US v Briguet is a brief order out of the Eastern District of New York. Briguet is an FBAR case. The maximum penalty for a willful FBAR violation is the greater of $100,000 or 50% of the balance in the account at the time of the violation. Proving that a violation is willful is the key aspect of most of these cases. The order relates to a motion in limine that Briguet filed. That motion asked the court to preclude the admission at trial of 96 newspaper articles that concerned the government’s crackdown on US taxpayers who held offshore accounts and did not report their existence on US tax returns or the FinCEN Form 114. The defendant argued that the articles should be excluded on hearsay, relevancy and unfair prejudice grounds. The order rejects the motion and (mostly) allows the articles into evidence.

As to hearsay, the order held that the articles were not offered to prove the truth of the matter being asserted (i.e., that Mr Briguet willfully failed to file the FBAR form). Instead, the court held that the government was offering the articles as circumstantial evidence of the state of Briguet’s mind and general awareness of the FBAR filing requirement.

As to relevance, the court noted the fairly wide definition of relevance for admissibility purposes, i.e., an item is  “relevant when ‘it has any tendency to make a fact more or less probable than it would be without the evidence.’” United States v. White, 692 F.3d 235, 246 (2d Cir. 2012), as amended (Sept. 28, 2012) (quoting Fed. R. Evid. 401. With that benchmark, the court held that the articles, which were in the NY Times and Wall Street Journal prior to the date of the filing deadline, easily met the standard. Drilling deeper, the court noted that a number of the headlines flagged efforts targeted at UBS clients (where Briguet had his account) and that Briguet had testified that he read the financial sections of the NY Times and the Journal “every day.” In addition the order flagged the customer logs from UBS itself, “one of which illustrates that he “closely followed the published events on the UBS business policy for US customers” and “consulted a lawyer, aware of [UBS’s] change of policy, and fearing for the confidentiality of his account.”
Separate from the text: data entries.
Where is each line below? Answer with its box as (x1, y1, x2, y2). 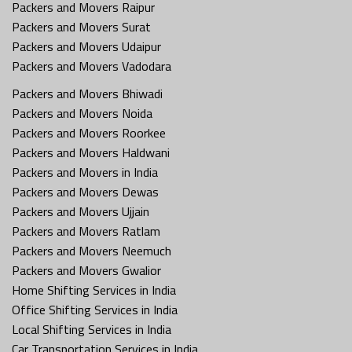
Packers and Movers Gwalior (12, 260, 161, 280)
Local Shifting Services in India (12, 319, 171, 339)
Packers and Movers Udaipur (12, 36, 161, 56)
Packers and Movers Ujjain (12, 201, 149, 221)
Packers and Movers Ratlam (12, 221, 160, 240)
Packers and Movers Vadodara (12, 56, 171, 75)
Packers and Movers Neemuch (12, 240, 171, 260)
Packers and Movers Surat (12, 16, 151, 36)
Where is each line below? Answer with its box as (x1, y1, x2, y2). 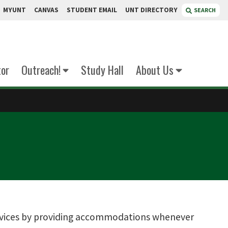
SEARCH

In concluding that the pre-filing articles were relevant the order concluded that “a reasonable jury might readily conclude Defendant read the newspaper articles in the financial sections of the New York Times and Wall Street Journal, and such an inference seriously undermines any claim that he was unaware of the FBAR filing requirement.”

It was not a complete government victory, however. The motion also opposed admission of articles that appeared after the FBAR filing date. While the court declined to exclude the articles it reserved judgment and stated it would resolve that issue later. While the articles are not relevant to the state of mind at the time of the FBAR deadline the court noted that they may prove relevant as to when Briguet became aware of the deadline.

As a final objection to admissibility Briguet’s motion claimed that the articles would unfairly prejudice him because  “the jury may be left with the impression that the UBS case, DOJ’s Swiss bank crackdown, and the IRS’s offshore voluntary disclosure program were ‘hot issues’ to investors who read the New York Times and Wall Street Journal and … infer … that Mr. Briguet probably read some of the articles at issue.” While noting that the observation was “valid” the court sided with the government noting that “[e]vidence is prejudicial, but in this instance any prejudicial effect is entirely coextensive with the probative value of the articles and therefore not unduly prejudicial.”